Una de las cosas por las que discutía diariamente con mis padres era porque yo deseaba que me regalaran un perro. Hasta se podría decir que hice varios méritos para conseguir mi objetivo; me portaba bien, recogía las cosas de mi cuarto, sacaba buenas calificaciones en la escuela, etc.
Finalmente una mañana desperté sobresaltado al escuchar unos fuertes ladridos frente mi cama.
- ¡Es un cachorrito! Exclamé con algarabía.
- Te lo has ganado – Dijo mi madre.
Aquel perrito apenas podía dar unos pasos, tenía su pelaje de color café claro y los ojos negros como la noche. Inmediatamente nos hicimos amigos, tanto así que todas las tardes salía al patio a jugar con él hasta que oscurecía (olvidando inclusive a veces varias tareas que encomendaban).
Así transcurrieron los años y el vínculo se fue afianzando más y más. De pronto, un día de verano mi padre llegó con la noticia de que finalmente le habían dado en su empresa un merecido periodo vacacional. Nos mostró a mi madre y a mí los pasajes de avión y las reservaciones del hotel.
- Excelente papá pero… Qué vamos hacer con Rob (léase mi adorada mascota). No tenemos con quien dejarlo.
- Por supuesto que sí. No te olvides de la tía Abigaíl, a ella le fascinan los animales.

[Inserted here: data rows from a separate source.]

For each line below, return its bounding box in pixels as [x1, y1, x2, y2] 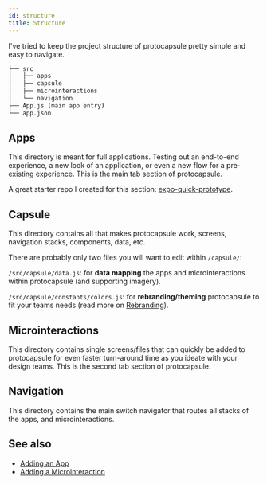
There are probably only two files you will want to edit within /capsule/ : [8, 252, 242, 263]
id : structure [8, 11, 56, 20]
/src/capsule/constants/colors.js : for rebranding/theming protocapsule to [8, 292, 260, 302]
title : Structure [8, 19, 66, 27]
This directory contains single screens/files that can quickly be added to [8, 345, 245, 354]
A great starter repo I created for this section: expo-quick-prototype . [8, 185, 234, 194]
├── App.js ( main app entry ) [8, 101, 105, 110]
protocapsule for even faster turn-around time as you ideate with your [8, 353, 238, 363]
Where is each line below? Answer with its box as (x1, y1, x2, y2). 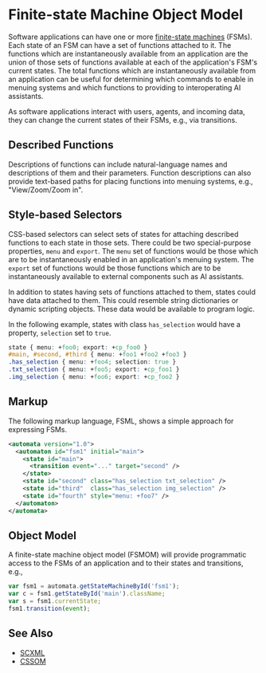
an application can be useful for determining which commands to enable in (8, 74, 254, 84)
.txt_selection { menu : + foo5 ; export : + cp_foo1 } (8, 365, 180, 374)
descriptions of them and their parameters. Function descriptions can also (8, 167, 252, 177)
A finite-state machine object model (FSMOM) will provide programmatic (8, 550, 247, 560)
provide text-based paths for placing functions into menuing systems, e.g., (8, 176, 253, 186)
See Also (8, 627, 53, 640)
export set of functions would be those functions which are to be (8, 263, 221, 273)
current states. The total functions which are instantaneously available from (8, 65, 256, 75)
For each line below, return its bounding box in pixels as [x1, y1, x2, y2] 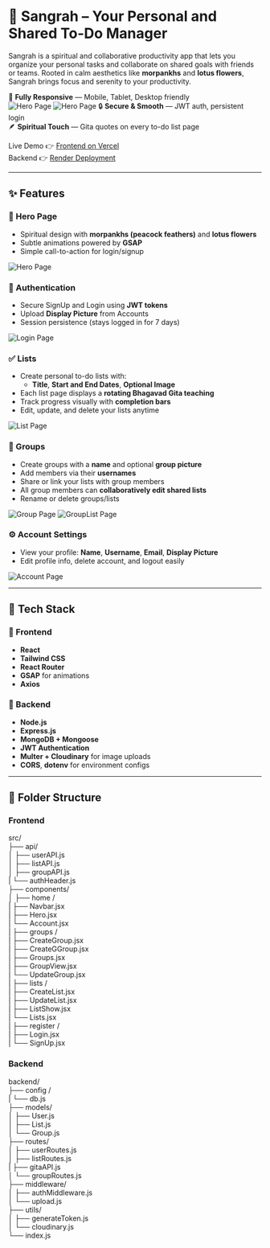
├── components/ [8, 885, 70, 894]
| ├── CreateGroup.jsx [8, 936, 84, 946]
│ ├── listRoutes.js [8, 1153, 72, 1163]
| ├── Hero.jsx [8, 910, 58, 920]
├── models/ [8, 1102, 52, 1112]
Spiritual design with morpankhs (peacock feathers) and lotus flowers [19, 229, 257, 239]
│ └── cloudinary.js [8, 1221, 75, 1231]
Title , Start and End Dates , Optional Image [31, 380, 175, 389]
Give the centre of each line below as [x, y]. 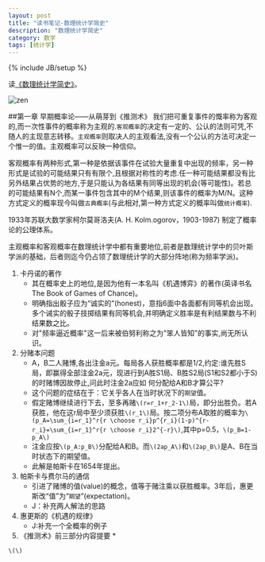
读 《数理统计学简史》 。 [45, 84]
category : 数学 [32, 38]
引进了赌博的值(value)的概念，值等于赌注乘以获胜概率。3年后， [135, 486]
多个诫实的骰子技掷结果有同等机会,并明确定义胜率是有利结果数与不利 [144, 313]
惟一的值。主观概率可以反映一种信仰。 [77, 146]
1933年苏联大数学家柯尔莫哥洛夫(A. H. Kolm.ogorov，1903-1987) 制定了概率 [132, 220]
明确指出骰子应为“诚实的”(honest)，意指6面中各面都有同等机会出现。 [144, 304]
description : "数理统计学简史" [56, 30]
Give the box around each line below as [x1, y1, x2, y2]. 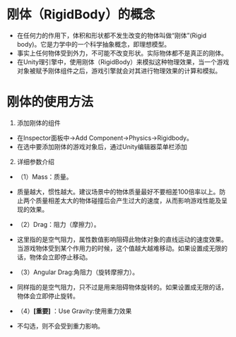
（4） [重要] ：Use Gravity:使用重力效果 [16, 307, 132, 315]
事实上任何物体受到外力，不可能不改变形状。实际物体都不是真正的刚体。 [16, 49, 228, 57]
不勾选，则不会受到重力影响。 [16, 321, 104, 330]
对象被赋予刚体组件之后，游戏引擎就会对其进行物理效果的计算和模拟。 [16, 66, 222, 75]
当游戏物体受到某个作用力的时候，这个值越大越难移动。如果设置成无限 [16, 244, 222, 252]
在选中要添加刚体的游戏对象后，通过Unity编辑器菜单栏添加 [16, 142, 188, 150]
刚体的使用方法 [6, 94, 94, 110]
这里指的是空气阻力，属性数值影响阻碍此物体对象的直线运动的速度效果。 [16, 235, 228, 244]
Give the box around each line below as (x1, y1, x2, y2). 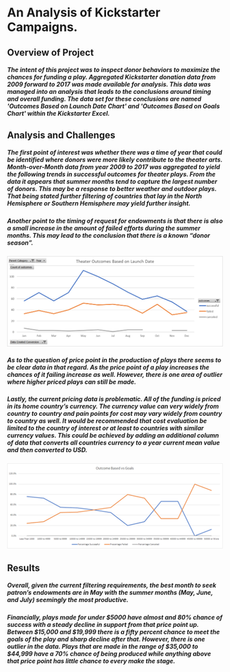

Replicó mi padre.
Total, siguiendo sus sugestiones, hice lo que él me indicó.
Fueron unas vacaciones maravillosas, vimos el mar azul en todo su esplendor, paseamos por la arena y el sol había tostado nuestra piel otorgándole ese color dorado que sólo el Caribe te puede dar.
Desgraciadamente cuando llegamos a casa de mi tía Abigaíl nos recibió con la noticia de que Rob se había escapado “brincándose” la cerca. Desilusionado y cabizbajo regrese a casa. Mis padres intentaron hacerme sentir mejor con la llegada de otro animal parecido pero jamás fue lo mismo.
Transcurridos exactamente ocho años escuché unos ladridos que me parecieron muy familiares. Fui corriendo al patio trasero de mi casa y me encontré con Rob que había regresado. Sólo que noté enseguida que no era el mismo de antes, aparte de la edad, ahora sus ojos yacían inyectados de sangre y sus colmillos parecían de acero.
Me quedé petrificado sin hablar y sin moverme. El perro se me abalanzó y me mordió la cara hasta que se cansó. Luego del ataque, simplemente su silueta se desvaneció en el viento. Actualmente llevo más de 20 cirugías reconstructivas y aún no consigo articular una sola palabra. Cualquier ladrido me produce un miedo tremendo.